(What you should do) A faithful copy of all the data is required; pictures should not be included.

(Dataset entries)
★ ★ ★

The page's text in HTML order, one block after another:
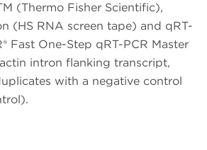
(Thermo Fisher Scientific),
(HS RNA screen tape) and qRT-
Fast One-Step qRT-PCR Master
intron flanking transcript,
with a negative control
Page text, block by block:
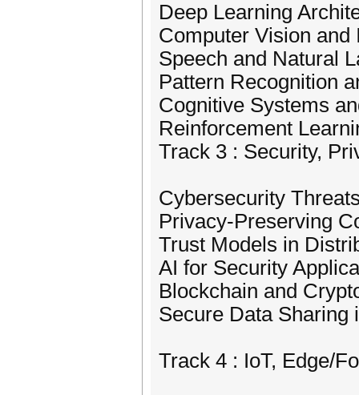
Deep Learning
Computer Vision and
Speech and Natural
Pattern Recognition
Cognitive Systems
Reinforcement
Track 3 : Security,
Cybersecurity
Privacy-Preserving
Trust Models in
AI for Security
Blockchain and
Secure Data Sharing
Track 4 : IoT, Edge/
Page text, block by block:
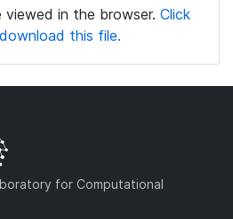
in the browser. Click
this file.
for Computational
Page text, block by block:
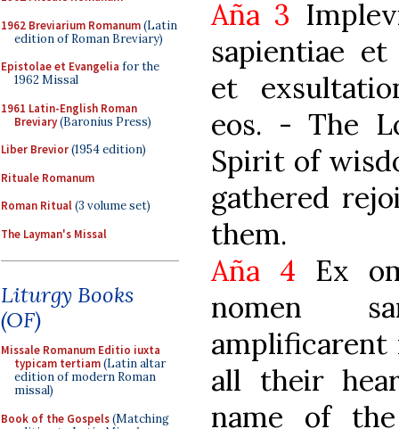
1962 Breviarium Romanum(Latin
edition of Roman Breviary)
Epistolae et Evangelia for the
1962 Missal
1961 Latin-English Roman
Breviary(Baronius Press)
Liber Brevior(1954 edition)
Rituale Romanum
Roman Ritual(3 volume set)
The Layman's Missal
Liturgy Books
(OF)
Missale Romanum Editio iuxta
typicam tertiam(Latin altar
edition of modern Roman
missal)
Book of the Gospels(Matching
Aña 3
sapientiae
et
eos. - The
Spirit of
gathered
them.
Aña 4 Ex
nomen
amplificarent
all their
name of
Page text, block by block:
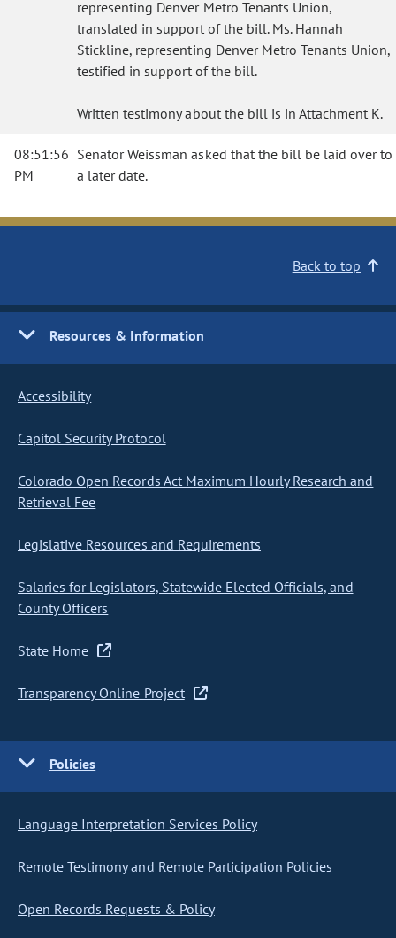
representing Denver Metro Tenants Union,
translated in support of the bill. Ms. Hannah
Stickline, representing Denver Metro Tenants Union,
testified in support of the bill.
Written testimony about the bill is in Attachment K.
08:51:56
PM
Senator Weissman asked that the bill be laid over to
a later date.
Back to top
Resources & Information
Accessibility
Capitol Security Protocol
Colorado Open Records Act Maximum Hourly Research and
Retrieval Fee
Legislative Resources and Requirements
Salaries for Legislators, Statewide Elected Officials, and
County Officers
State Home
Transparency Online Project
Policies
Language Interpretation Services Policy
Remote Testimony and Remote Participation Policies
Open Records Requests & Policy
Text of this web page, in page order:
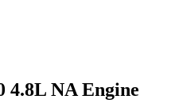
4.8L NA Engine
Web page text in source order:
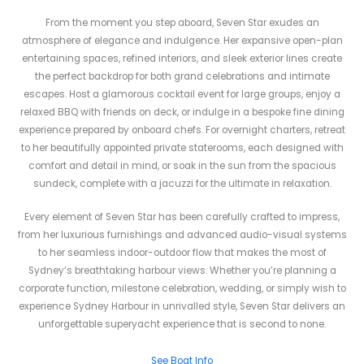
From the moment you step aboard, Seven Star exudes an
atmosphere of elegance and indulgence. Her expansive open-plan
entertaining spaces, refined interiors, and sleek exterior lines create
the perfect backdrop for both grand celebrations and intimate
escapes. Host a glamorous cocktail event for large groups, enjoy a
relaxed BBQ with friends on deck, or indulge in a bespoke fine dining
experience prepared by onboard chefs. For overnight charters, retreat
to her beautifully appointed private staterooms, each designed with
comfort and detail in mind, or soak in the sun from the spacious
sundeck, complete with a jacuzzi for the ultimate in relaxation.
Every element of Seven Star has been carefully crafted to impress,
from her luxurious furnishings and advanced audio-visual systems
to her seamless indoor-outdoor flow that makes the most of
Sydney’s breathtaking harbour views. Whether you’re planning a
corporate function, milestone celebration, wedding, or simply wish to
experience Sydney Harbour in unrivalled style, Seven Star delivers an
unforgettable superyacht experience that is second to none.
See Boat Info
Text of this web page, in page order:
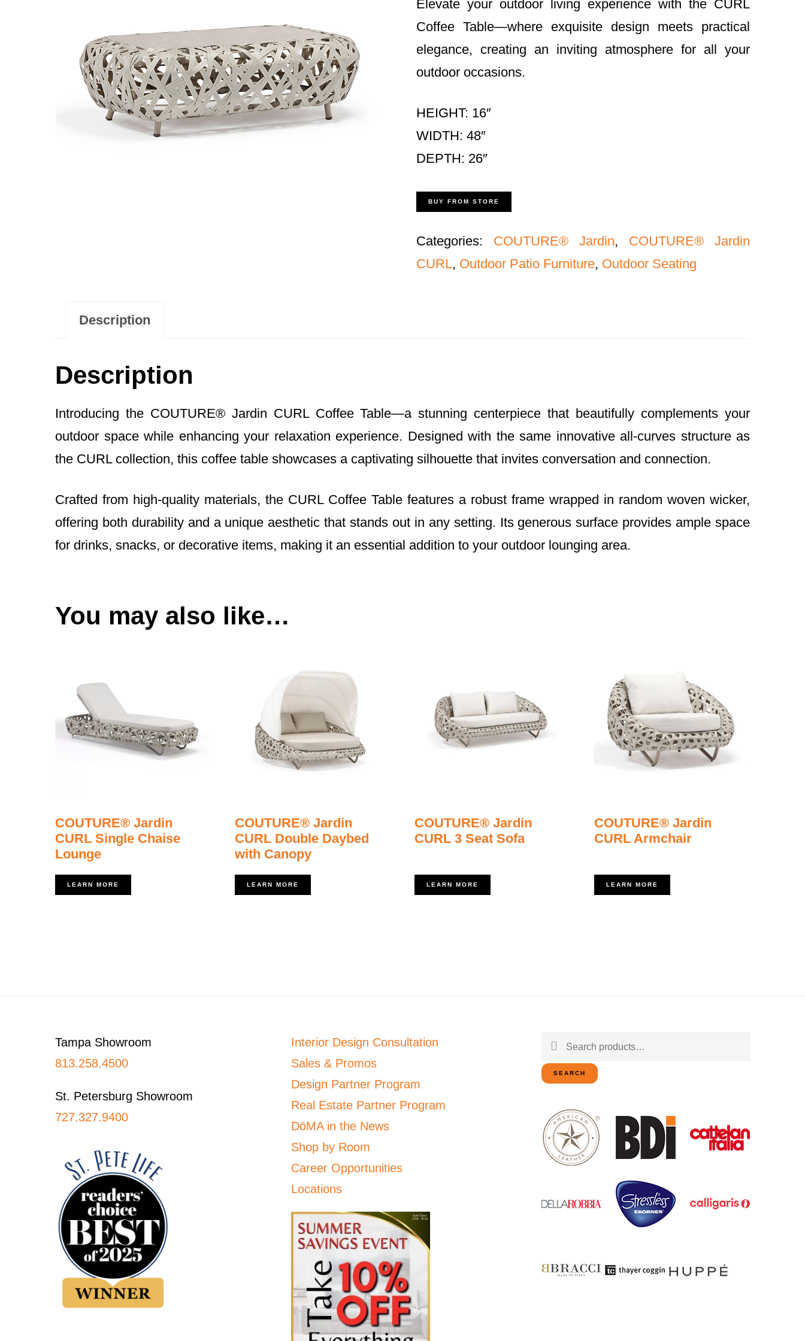
Elevate your outdoor living experience with the CURL
Coffee Table—where exquisite design meets practical
elegance, creating an inviting atmosphere for all your
outdoor occasions.
HEIGHT: 16″
WIDTH: 48″
DEPTH: 26″
BUY FROM STORE
Categories: COUTURE® Jardin, COUTURE® Jardin
CURL, Outdoor Patio Furniture, Outdoor Seating
Description
Description
Introducing the COUTURE® Jardin CURL Coffee Table—a stunning centerpiece that beautifully complements your
outdoor space while enhancing your relaxation experience. Designed with the same innovative all-curves structure as
the CURL collection, this coffee table showcases a captivating silhouette that invites conversation and connection.
Crafted from high-quality materials, the CURL Coffee Table features a robust frame wrapped in random woven wicker,
offering both durability and a unique aesthetic that stands out in any setting. Its generous surface provides ample space
for drinks, snacks, or decorative items, making it an essential addition to your outdoor lounging area.
You may also like…
COUTURE® Jardin
CURL Single Chaise
Lounge
LEARN MORE
COUTURE® Jardin
CURL Double Daybed
with Canopy
LEARN MORE
COUTURE® Jardin
CURL 3 Seat Sofa
LEARN MORE
COUTURE® Jardin
CURL Armchair
LEARN MORE
Tampa Showroom
813.258.4500
St. Petersburg Showroom
727.327.9400
Interior Design Consultation
Sales & Promos
Design Partner Program
Real Estate Partner Program
DōMA in the News
Shop by Room
Career Opportunities
Locations
Search
for:
SEARCH
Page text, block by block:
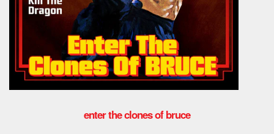
enter the clones of bruce
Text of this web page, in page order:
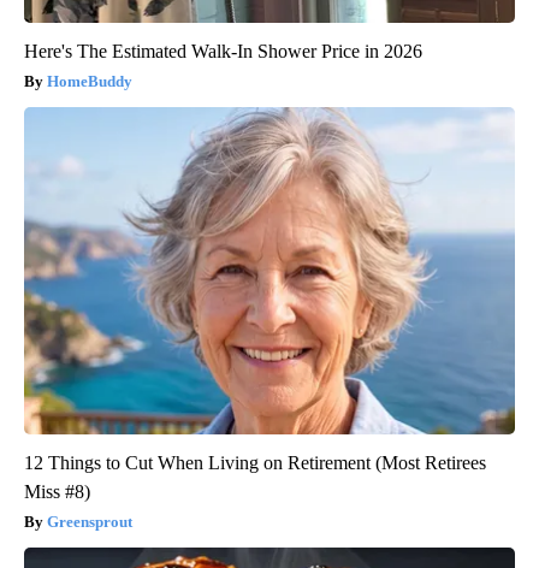
Here's The Estimated Walk-In Shower Price in 2026
HomeBuddy
12 Things to Cut When Living on Retirement (Most Retirees
Miss #8)
Greensprout
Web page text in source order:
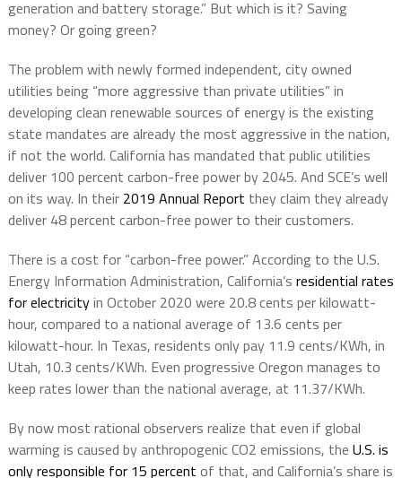
generation and battery storage.” But which is it? Saving
money? Or going green?
The problem with newly formed independent, city owned
utilities being “more aggressive than private utilities” in
developing clean renewable sources of energy is the existing
state mandates are already the most aggressive in the nation,
if not the world. California has mandated that public utilities
deliver 100 percent carbon-free power by 2045. And SCE’s well
on its way. In their 2019 Annual Report they claim they already
deliver 48 percent carbon-free power to their customers.
There is a cost for “carbon-free power.” According to the U.S.
Energy Information Administration, California’s residential rates
for electricityin October 2020 were 20.8 cents per kilowatt-
hour, compared to a national average of 13.6 cents per
kilowatt-hour. In Texas, residents only pay 11.9 cents/KWh, in
Utah, 10.3 cents/KWh. Even progressive Oregon manages to
keep rates lower than the national average, at 11.37/KWh.
By now most rational observers realize that even if global
warming is caused by anthropogenic CO2 emissions, the U.S. is
only responsible for 15 percent of that, and California’s share is
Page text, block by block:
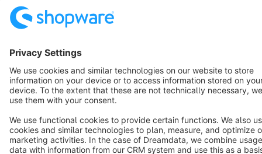
Cookie settings
Notice: * All prices are quoted net of the statutory value-added tax

★ ★ ★

(Reply)
The page's text in HTML order, one block after another:
(Thermo Fisher Scientific),
(HS RNA screen tape) and qRT-
Fast One-Step qRT-PCR Master
intron flanking transcript,
with a negative control
Page text, block by block:
Deep Learning
Computer Vision and
Speech and Natural
Pattern Recognition
Cognitive Systems
Reinforcement
Track 3 : Security,
Cybersecurity
Privacy-Preserving
Trust Models in
AI for Security
Blockchain and
Secure Data Sharing
Track 4 : IoT, Edge/
Page text, block by block:
in the browser. Click
this file.
for Computational
Page text, block by block:
1962 Breviarium Romanum(Latin
edition of Roman Breviary)
Epistolae et Evangelia for the
1962 Missal
1961 Latin-English Roman
Breviary(Baronius Press)
Liber Brevior(1954 edition)
Rituale Romanum
Roman Ritual(3 volume set)
The Layman's Missal
Liturgy Books
(OF)
Missale Romanum Editio iuxta
typicam tertiam(Latin altar
edition of modern Roman
missal)
Book of the Gospels(Matching
Aña 3
sapientiae
et
eos. - The
Spirit of
gathered
them.
Aña 4 Ex
nomen
amplificarent
all their
name of
Page text, block by block:
representing Denver Metro Tenants Union,
translated in support of the bill. Ms. Hannah
Stickline, representing Denver Metro Tenants Union,
testified in support of the bill.
Written testimony about the bill is in Attachment K.
08:51:56
PM
Senator Weissman asked that the bill be laid over to
a later date.
Back to top
Resources & Information
Accessibility
Capitol Security Protocol
Colorado Open Records Act Maximum Hourly Research and
Retrieval Fee
Legislative Resources and Requirements
Salaries for Legislators, Statewide Elected Officials, and
County Officers
State Home
Transparency Online Project
Policies
Language Interpretation Services Policy
Remote Testimony and Remote Participation Policies
Open Records Requests & Policy
Text of this web page, in page order:
4.8L NA Engine
Web page text in source order:
From the moment you step aboard, Seven Star exudes an
atmosphere of elegance and indulgence. Her expansive open-plan
entertaining spaces, refined interiors, and sleek exterior lines create
the perfect backdrop for both grand celebrations and intimate
escapes. Host a glamorous cocktail event for large groups, enjoy a
relaxed BBQ with friends on deck, or indulge in a bespoke fine dining
experience prepared by onboard chefs. For overnight charters, retreat
to her beautifully appointed private staterooms, each designed with
comfort and detail in mind, or soak in the sun from the spacious
sundeck, complete with a jacuzzi for the ultimate in relaxation.
Every element of Seven Star has been carefully crafted to impress,
from her luxurious furnishings and advanced audio-visual systems
to her seamless indoor-outdoor flow that makes the most of
Sydney’s breathtaking harbour views. Whether you’re planning a
corporate function, milestone celebration, wedding, or simply wish to
experience Sydney Harbour in unrivalled style, Seven Star delivers an
unforgettable superyacht experience that is second to none.
See Boat Info
Text of this web page, in page order:
Elevate your outdoor living experience with the CURL
Coffee Table—where exquisite design meets practical
elegance, creating an inviting atmosphere for all your
outdoor occasions.
HEIGHT: 16″
WIDTH: 48″
DEPTH: 26″
BUY FROM STORE
Categories: COUTURE® Jardin, COUTURE® Jardin
CURL, Outdoor Patio Furniture, Outdoor Seating
Description
Description
Introducing the COUTURE® Jardin CURL Coffee Table—a stunning centerpiece that beautifully complements your
outdoor space while enhancing your relaxation experience. Designed with the same innovative all-curves structure as
the CURL collection, this coffee table showcases a captivating silhouette that invites conversation and connection.
Crafted from high-quality materials, the CURL Coffee Table features a robust frame wrapped in random woven wicker,
offering both durability and a unique aesthetic that stands out in any setting. Its generous surface provides ample space
for drinks, snacks, or decorative items, making it an essential addition to your outdoor lounging area.
You may also like…
COUTURE® Jardin
CURL Single Chaise
Lounge
LEARN MORE
COUTURE® Jardin
CURL Double Daybed
with Canopy
LEARN MORE
COUTURE® Jardin
CURL 3 Seat Sofa
LEARN MORE
COUTURE® Jardin
CURL Armchair
LEARN MORE
Tampa Showroom
813.258.4500
St. Petersburg Showroom
727.327.9400
Interior Design Consultation
Sales & Promos
Design Partner Program
Real Estate Partner Program
DōMA in the News
Shop by Room
Career Opportunities
Locations
Search
for:
SEARCH
Page text, block by block:
enter the clones of bruce
Text of this web page, in page order:
Here's The Estimated Walk-In Shower Price in 2026
HomeBuddy
12 Things to Cut When Living on Retirement (Most Retirees
Miss #8)
Greensprout
Web page text in source order:
generation and battery storage.” But which is it? Saving
money? Or going green?
The problem with newly formed independent, city owned
utilities being “more aggressive than private utilities” in
developing clean renewable sources of energy is the existing
state mandates are already the most aggressive in the nation,
if not the world. California has mandated that public utilities
deliver 100 percent carbon-free power by 2045. And SCE’s well
on its way. In their 2019 Annual Report they claim they already
deliver 48 percent carbon-free power to their customers.
There is a cost for “carbon-free power.” According to the U.S.
Energy Information Administration, California’s residential rates
for electricityin October 2020 were 20.8 cents per kilowatt-
hour, compared to a national average of 13.6 cents per
kilowatt-hour. In Texas, residents only pay 11.9 cents/KWh, in
Utah, 10.3 cents/KWh. Even progressive Oregon manages to
keep rates lower than the national average, at 11.37/KWh.
By now most rational observers realize that even if global
warming is caused by anthropogenic CO2 emissions, the U.S. is
only responsible for 15 percent of that, and California’s share is
Page text, block by block:
Cookie settings
Notice: * All prices are quoted net of the statutory value-added tax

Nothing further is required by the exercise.